Ex Parte Billy Barnes Ent., Case No. 2101158 (January 13, 2012)

23 Jan 2012
Issues: Venue, Accrual of Workers' Compensation Claim

In January 2006, Plaintiff Heathcoe was injured in Mississippi while working for Billy Barnes Enterprises ("Barnes"). Barnes acknowledged that Heathcoe's claim was compensable and paid for medical treatment and temporary total disability until Heathcoe reached maximum medical improvement in 2009. Heathcoe sued Barnes in Washington County in January 2007 seeking benefits for permanent total disability benefits. Barnes answered, alleging that venue was not proper in Washington County because Heathcoe did not reside there, and Barnes did not do business by agent there. Barnes then moved to transfer the matter to Monroe County, where Barnes' principal office was located. Barnes submitted an affidavit from its workers compensation carrier stating that Heathcoe contacted the company in November 2006 to inform it that she had moved to Tallapoosa County. Heathcoe submitted an affidavit stating that the move to Tallapoosa was temporary only. Her affidavit also included statements supporting her assertion that Barnes conducted business in Washington County. Barnes argued that suit was not proper in Washington County because Heathcoe did not reside in that county "at the time of the accrual of the cause of action" as required under Ala. Code § 6-3-7(a)(3). According to Barnes, because they were paying Heathcoe until 2009, she had no dispute with the company until that time and thus her cause of action did not accrue until after she had moved to Tallapoosa County. The trial court denied Barnes' Motion to Transfer and the Court of Civil Appeals affirmed. The Appellate Court held that under the workers' compensation statutes and case law, Heathcoe's cause of action accrued in January 2006 when her injury occurred and not, as Barnes argued, when the dispute regarding payment of benefits later arose (2009). Because there was no evidence to rebut Heathcoe's affidavit stating that she resided in Washington County at that time, and that Barnes conducted business in that County by agent, transfer was not required.

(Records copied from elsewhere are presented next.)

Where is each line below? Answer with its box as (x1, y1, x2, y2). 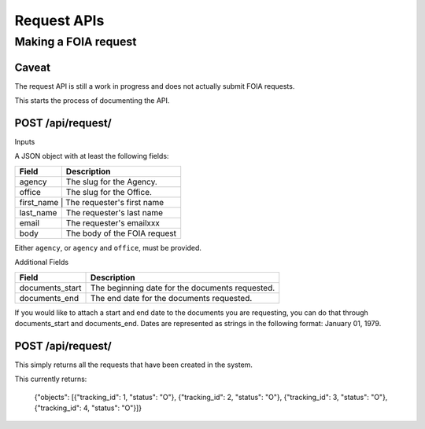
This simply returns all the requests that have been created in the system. (14, 360, 253, 369)
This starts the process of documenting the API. (14, 96, 170, 105)
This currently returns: (14, 374, 87, 384)
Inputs (14, 137, 35, 147)
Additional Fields (14, 258, 69, 267)
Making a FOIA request (14, 35, 137, 49)
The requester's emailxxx (65, 217, 161, 228)
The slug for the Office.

White Tiger Graphics v. Clemons, Case No. 2100482 (January 13, 2012)

23 Jan 2012
Issues: Judicial Estoppel, Receipt of Unemployment Compensation on Workers' Compensation Claim.

Clemons sued White Tiger, a printing business, seeking workers' compensation benefits. Clemons alleged that he injured his left knee and right shoulder in work-related accidents. Clemons' employment was terminated in late 2009 and subsequently received unemployment benefits from the State Department of Industrial Relations. Following a trial on the workers' compensation claim, the trial court awarded Clemons permanent total disability benefits. On appeal, White Tiger argued that Clemons was judicially estopped from claiming that he was disabled because in order to receive unemployment compensation he had to be "physically and mentally able to perform work of a character which he is qualified to perform by past experience or training." The Court of Civil appeals held that receipt of unemployment compensation did not bar a worker from claiming total disability. According to the Court, "Clemons' assertion to D IR that he was willing and able to perform some work that he was qualified to do is not totally inconsistent with his claim to be permanently and totally disabled for workers' compensation purposes."